Work task> Two lines in the data below mark the range: the one with "WebIOPiのパスワード対応 [64, 91]" and the one with "Step 5: Monitor Performance: [58, 579]". Return both, along with every line between them, exactly.

Data for analysis>

# # # # # # #

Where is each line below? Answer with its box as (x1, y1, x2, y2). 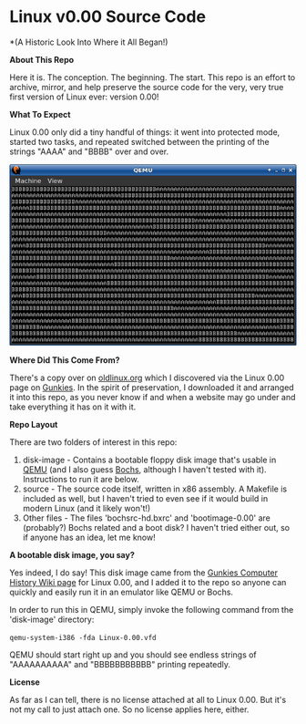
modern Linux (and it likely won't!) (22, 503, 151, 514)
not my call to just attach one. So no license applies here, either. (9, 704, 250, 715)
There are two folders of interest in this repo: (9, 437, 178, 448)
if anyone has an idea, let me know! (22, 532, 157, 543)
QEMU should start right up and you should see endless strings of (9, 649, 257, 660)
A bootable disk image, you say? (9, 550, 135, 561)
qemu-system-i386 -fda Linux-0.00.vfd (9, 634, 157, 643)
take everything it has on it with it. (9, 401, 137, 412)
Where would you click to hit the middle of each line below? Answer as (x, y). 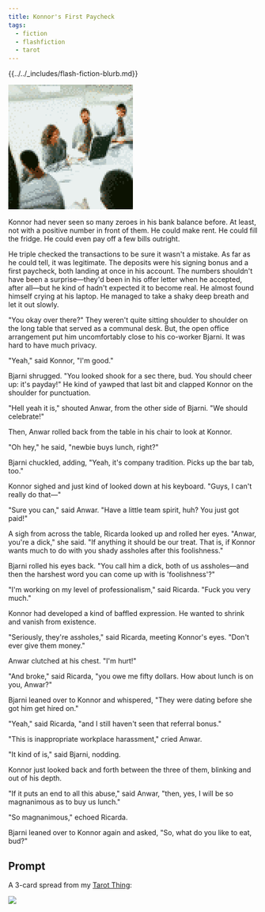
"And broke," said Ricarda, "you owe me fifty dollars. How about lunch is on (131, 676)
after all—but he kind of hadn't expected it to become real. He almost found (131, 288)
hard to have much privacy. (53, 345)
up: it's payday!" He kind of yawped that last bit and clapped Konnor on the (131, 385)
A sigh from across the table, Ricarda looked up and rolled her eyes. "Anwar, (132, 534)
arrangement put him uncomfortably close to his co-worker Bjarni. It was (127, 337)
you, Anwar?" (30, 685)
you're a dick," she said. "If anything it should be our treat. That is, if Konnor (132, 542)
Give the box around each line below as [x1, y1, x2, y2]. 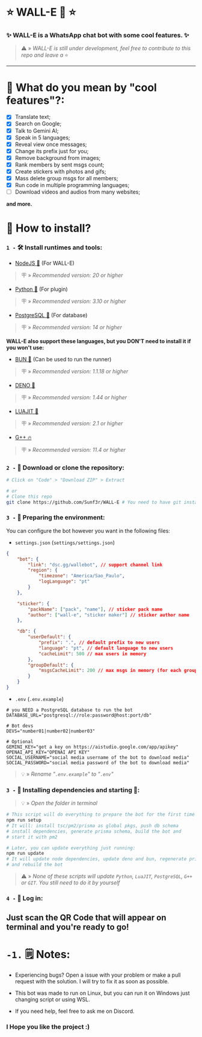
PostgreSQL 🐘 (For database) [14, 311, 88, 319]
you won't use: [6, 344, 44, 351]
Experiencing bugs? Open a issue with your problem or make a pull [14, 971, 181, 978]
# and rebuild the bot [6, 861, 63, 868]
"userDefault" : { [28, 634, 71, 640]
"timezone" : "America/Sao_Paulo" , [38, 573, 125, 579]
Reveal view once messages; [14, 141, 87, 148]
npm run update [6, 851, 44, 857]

# # # # # # #

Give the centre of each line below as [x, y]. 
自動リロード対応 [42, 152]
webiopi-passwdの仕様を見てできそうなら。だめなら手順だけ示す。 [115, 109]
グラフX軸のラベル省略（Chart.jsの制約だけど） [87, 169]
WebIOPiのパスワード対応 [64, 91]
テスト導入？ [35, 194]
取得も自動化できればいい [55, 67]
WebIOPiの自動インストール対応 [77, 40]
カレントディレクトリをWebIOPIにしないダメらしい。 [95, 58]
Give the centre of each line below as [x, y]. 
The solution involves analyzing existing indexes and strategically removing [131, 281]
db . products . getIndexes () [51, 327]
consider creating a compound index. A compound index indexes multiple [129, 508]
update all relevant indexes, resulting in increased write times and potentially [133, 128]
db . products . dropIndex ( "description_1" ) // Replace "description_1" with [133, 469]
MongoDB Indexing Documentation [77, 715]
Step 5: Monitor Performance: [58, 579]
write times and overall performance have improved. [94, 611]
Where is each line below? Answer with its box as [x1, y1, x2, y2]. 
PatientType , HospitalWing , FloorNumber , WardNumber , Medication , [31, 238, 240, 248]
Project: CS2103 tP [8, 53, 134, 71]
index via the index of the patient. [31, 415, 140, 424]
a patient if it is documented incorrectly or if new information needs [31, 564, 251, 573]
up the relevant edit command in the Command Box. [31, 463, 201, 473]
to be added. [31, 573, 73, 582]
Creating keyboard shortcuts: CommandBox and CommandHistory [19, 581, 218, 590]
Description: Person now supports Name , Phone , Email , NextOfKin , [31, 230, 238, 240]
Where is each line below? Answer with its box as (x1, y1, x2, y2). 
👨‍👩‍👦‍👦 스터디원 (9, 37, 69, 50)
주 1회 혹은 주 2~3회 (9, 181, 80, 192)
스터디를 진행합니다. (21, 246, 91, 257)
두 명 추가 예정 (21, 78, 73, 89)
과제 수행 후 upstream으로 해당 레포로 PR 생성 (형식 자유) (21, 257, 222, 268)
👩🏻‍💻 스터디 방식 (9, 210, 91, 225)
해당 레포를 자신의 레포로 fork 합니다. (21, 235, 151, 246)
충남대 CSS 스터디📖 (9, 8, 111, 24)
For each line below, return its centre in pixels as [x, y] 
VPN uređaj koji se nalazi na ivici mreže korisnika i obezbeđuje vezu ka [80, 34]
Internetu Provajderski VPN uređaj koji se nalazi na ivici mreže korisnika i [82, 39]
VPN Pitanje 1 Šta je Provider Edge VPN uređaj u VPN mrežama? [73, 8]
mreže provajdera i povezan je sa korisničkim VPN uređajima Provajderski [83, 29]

# # # # # # #

Response to the exercise>
WebIOPiのパスワード対応 [64, 91]
テスト導入？ [35, 194]
取得も自動化できればいい [55, 67]
WebIOPiの自動インストール対応 [77, 40]
カレントディレクトリをWebIOPIにしないダメらしい。 [95, 58]
Give the centre of each line below as [x, y]. 
The solution involves analyzing existing indexes and strategically removing [131, 281]
db . products . getIndexes () [51, 327]
consider creating a compound index. A compound index indexes multiple [129, 508]
update all relevant indexes, resulting in increased write times and potentially [133, 128]
db . products . dropIndex ( "description_1" ) // Replace "description_1" with [133, 469]
MongoDB Indexing Documentation [77, 715]
Step 5: Monitor Performance: [58, 579]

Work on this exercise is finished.